Assigned task:
For each line in the data below that has the word "following", copy that line.

(Stored data entries)
#####
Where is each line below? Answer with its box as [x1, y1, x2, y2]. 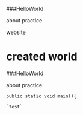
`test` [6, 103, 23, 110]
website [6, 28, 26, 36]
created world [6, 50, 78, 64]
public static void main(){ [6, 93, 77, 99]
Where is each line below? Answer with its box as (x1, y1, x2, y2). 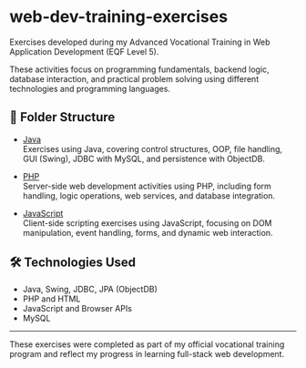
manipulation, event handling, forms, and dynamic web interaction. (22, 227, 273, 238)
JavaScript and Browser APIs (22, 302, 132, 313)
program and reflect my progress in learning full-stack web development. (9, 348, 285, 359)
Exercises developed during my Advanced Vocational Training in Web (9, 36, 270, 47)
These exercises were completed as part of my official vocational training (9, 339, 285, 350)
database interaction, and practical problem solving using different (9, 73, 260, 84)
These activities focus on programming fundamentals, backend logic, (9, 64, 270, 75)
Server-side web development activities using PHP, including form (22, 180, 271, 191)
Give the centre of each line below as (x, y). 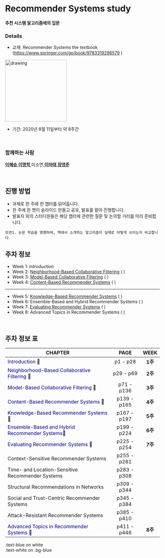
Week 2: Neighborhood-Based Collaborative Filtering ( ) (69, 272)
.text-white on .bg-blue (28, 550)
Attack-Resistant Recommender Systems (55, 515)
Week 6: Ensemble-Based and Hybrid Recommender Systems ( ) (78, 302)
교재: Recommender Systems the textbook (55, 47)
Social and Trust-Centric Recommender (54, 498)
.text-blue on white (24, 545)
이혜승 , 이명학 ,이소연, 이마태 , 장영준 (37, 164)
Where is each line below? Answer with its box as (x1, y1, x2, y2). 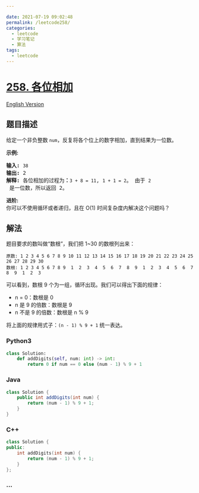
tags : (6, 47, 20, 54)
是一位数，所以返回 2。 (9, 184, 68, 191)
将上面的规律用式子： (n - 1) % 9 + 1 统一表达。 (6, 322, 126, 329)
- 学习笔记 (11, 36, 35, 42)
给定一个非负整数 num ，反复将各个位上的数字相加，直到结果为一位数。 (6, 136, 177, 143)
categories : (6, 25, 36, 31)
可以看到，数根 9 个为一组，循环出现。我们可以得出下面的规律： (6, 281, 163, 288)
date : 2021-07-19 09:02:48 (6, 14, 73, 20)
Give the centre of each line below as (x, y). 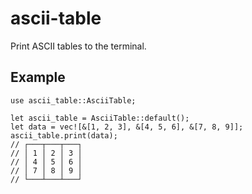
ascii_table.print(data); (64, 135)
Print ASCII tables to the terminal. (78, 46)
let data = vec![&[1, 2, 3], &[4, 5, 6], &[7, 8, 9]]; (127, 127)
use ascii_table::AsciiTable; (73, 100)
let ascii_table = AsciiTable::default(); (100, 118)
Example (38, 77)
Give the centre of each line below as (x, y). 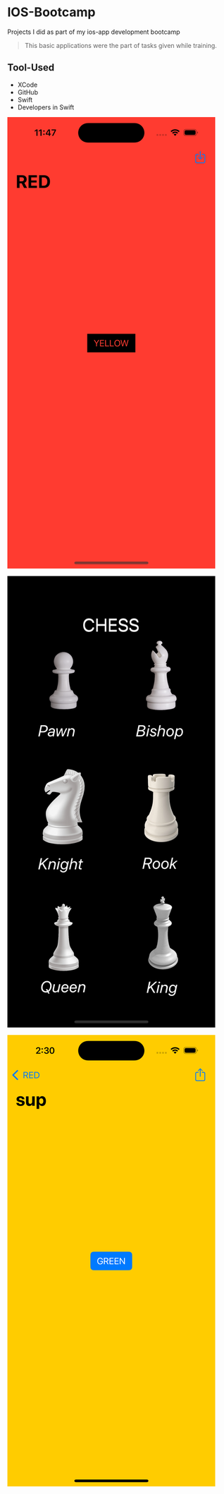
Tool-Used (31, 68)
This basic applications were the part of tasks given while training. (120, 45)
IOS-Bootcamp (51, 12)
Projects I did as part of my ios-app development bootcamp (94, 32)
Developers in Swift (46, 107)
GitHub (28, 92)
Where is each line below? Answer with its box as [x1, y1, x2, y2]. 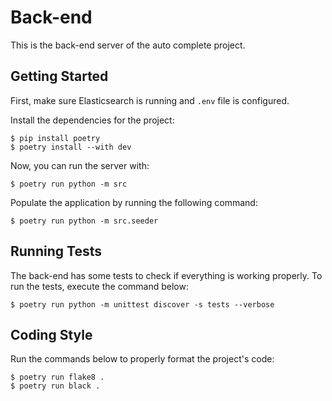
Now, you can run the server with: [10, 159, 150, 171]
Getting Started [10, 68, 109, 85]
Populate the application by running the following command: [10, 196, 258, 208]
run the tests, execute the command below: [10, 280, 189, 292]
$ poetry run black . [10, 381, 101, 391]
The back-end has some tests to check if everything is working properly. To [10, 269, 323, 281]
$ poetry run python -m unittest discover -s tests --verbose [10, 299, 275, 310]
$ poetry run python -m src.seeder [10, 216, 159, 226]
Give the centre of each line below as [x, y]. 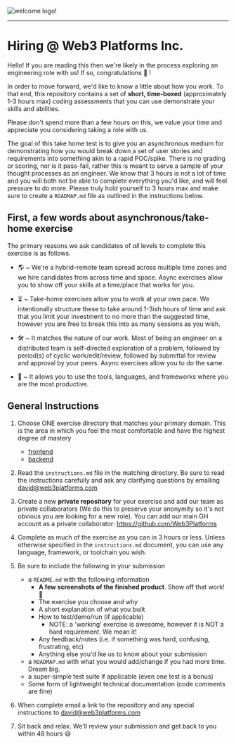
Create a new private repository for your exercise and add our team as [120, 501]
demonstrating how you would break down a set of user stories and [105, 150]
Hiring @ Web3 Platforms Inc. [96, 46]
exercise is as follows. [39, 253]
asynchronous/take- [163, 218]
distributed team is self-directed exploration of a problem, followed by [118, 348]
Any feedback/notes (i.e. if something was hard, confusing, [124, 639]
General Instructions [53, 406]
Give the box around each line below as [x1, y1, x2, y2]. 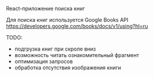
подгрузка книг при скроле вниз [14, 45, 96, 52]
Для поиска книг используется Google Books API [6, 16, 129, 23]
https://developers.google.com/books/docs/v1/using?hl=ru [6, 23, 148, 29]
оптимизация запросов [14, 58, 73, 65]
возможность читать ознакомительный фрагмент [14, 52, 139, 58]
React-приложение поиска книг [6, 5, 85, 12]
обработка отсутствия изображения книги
#####
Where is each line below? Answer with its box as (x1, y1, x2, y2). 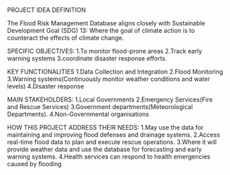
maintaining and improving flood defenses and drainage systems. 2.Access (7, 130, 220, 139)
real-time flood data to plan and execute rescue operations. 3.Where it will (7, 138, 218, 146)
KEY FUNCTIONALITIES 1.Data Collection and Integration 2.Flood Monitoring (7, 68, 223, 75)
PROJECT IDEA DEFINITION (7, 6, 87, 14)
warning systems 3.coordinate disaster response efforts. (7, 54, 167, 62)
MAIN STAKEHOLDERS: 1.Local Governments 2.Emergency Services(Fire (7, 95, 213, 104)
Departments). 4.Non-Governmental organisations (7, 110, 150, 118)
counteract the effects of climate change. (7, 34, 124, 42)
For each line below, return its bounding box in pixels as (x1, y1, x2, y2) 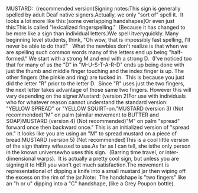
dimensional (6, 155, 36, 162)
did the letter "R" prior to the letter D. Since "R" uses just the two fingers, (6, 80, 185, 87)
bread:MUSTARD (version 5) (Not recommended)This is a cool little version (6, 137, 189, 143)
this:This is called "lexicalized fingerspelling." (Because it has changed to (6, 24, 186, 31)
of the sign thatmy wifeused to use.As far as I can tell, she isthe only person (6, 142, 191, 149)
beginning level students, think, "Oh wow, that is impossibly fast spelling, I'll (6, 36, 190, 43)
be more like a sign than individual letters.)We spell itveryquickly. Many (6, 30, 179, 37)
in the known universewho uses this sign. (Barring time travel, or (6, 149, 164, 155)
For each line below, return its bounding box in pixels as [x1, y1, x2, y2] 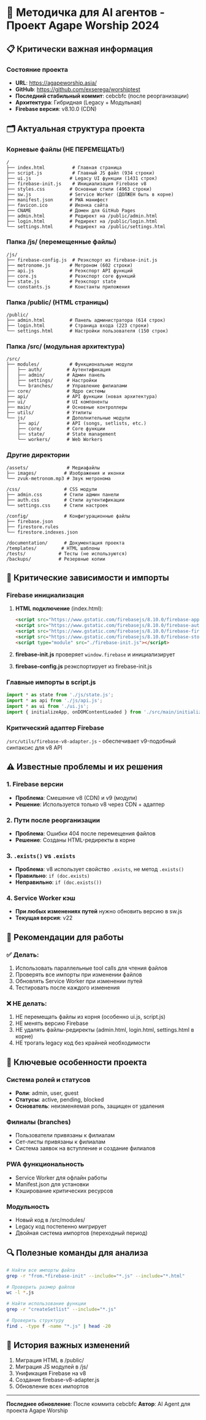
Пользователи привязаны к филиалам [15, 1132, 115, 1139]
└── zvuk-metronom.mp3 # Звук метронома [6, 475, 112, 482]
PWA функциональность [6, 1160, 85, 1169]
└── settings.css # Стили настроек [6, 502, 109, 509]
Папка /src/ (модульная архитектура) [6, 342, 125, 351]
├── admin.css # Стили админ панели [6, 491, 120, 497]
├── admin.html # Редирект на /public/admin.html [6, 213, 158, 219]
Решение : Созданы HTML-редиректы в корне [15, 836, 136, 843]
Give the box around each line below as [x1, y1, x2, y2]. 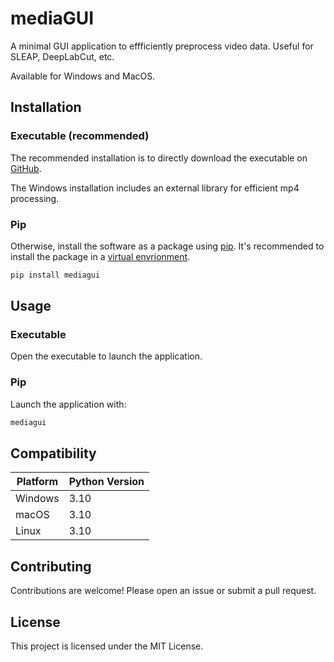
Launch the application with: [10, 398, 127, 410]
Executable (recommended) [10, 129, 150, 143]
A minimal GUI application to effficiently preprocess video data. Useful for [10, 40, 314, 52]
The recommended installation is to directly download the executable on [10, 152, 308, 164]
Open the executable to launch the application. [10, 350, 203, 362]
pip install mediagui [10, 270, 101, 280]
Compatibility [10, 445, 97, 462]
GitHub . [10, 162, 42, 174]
#####
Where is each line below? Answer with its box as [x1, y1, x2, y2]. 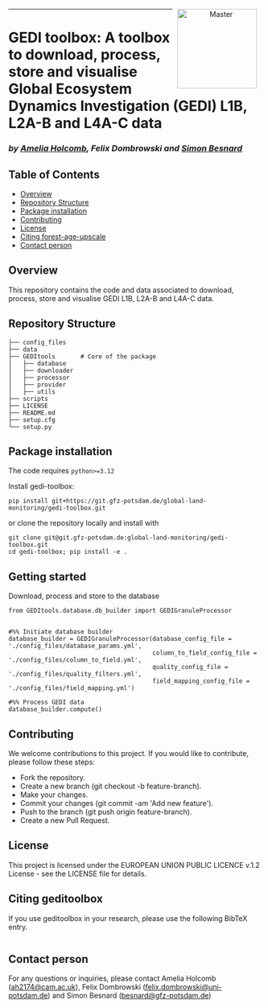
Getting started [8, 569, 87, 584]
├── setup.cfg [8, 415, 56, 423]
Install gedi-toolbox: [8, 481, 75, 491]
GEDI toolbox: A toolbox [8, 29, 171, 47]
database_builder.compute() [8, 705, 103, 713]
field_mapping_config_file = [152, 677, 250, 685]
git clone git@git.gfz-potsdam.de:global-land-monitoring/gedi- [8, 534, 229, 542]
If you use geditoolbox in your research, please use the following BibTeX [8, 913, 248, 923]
#####
Written answer:
Populate the application by running the following command: [10, 196, 258, 208]
If you use geditoolbox in your research, please use the following BibTeX [8, 913, 248, 923]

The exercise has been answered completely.